Beauty in Thorns
Page 6
‘If you’ll help me,’ she said.
‘I’ll carry you if I must. It’d be like carrying a little bird. I know you say you are feeling better, Lizzie, but indeed you are very thin. Are you eating properly?’
She looked away from him. ‘Oh, yes. That is … I don’t much like the food my landlady serves up. It’s all pies and puddings and plum heavies. I feel I’m in danger of turning into a pudding myself.’
‘No fear of that,’ he answered, rather grimly.

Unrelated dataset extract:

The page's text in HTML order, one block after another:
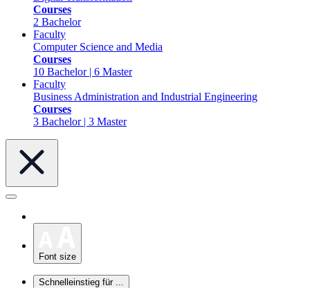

The hill was steep, and Lizzie was soon short of breath. Gabriel moderated his own eager stride to her feebler step, and helped her over the stile.
A tunnel of hedgerows led to green meadows and a wide view of the shining sea. A kestrel rode the wind. Lizzie watched, marvelling at the bird’s swift effortless wheeling across the sky, its shadow flitting over her face as it crossed the sun.
At last they reached the cliff’s edge. There was a natural seat made of a great slab of sandstone. Smiling, Gabriel perched beside her, leaning his hat against his knee. Lizzie’s heart made its presence known within her, like an over-wound clock.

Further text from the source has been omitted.